**What is needed**
Filter task. Return each line of the material that holds the string "Dioxide".

• • •

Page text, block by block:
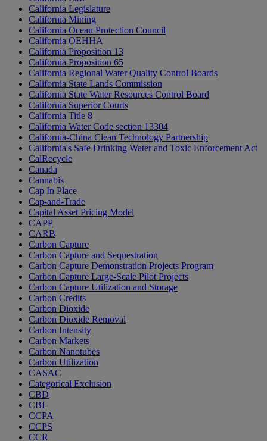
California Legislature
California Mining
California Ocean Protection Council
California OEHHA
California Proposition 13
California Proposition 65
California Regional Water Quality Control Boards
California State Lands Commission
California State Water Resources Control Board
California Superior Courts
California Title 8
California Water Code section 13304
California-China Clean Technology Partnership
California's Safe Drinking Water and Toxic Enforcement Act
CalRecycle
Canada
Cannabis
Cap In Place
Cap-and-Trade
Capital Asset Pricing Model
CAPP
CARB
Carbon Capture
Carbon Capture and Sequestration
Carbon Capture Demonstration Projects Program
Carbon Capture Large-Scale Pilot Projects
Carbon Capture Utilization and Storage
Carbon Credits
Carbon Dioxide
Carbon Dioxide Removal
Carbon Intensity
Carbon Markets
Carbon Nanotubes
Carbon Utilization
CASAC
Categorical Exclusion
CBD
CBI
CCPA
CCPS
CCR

• • •

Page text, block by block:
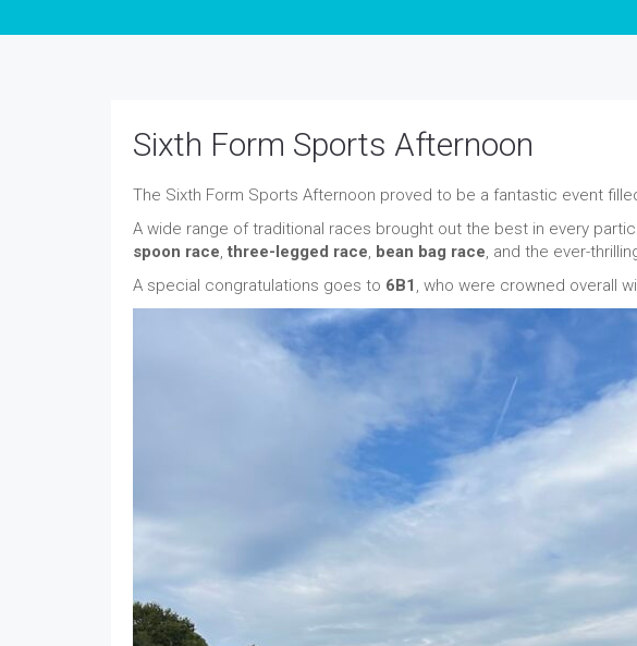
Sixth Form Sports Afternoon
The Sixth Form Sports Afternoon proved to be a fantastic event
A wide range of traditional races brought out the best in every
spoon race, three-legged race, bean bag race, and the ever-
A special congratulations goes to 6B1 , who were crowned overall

• • •

**Solved problem**
Carbon Dioxide
Carbon Dioxide Removal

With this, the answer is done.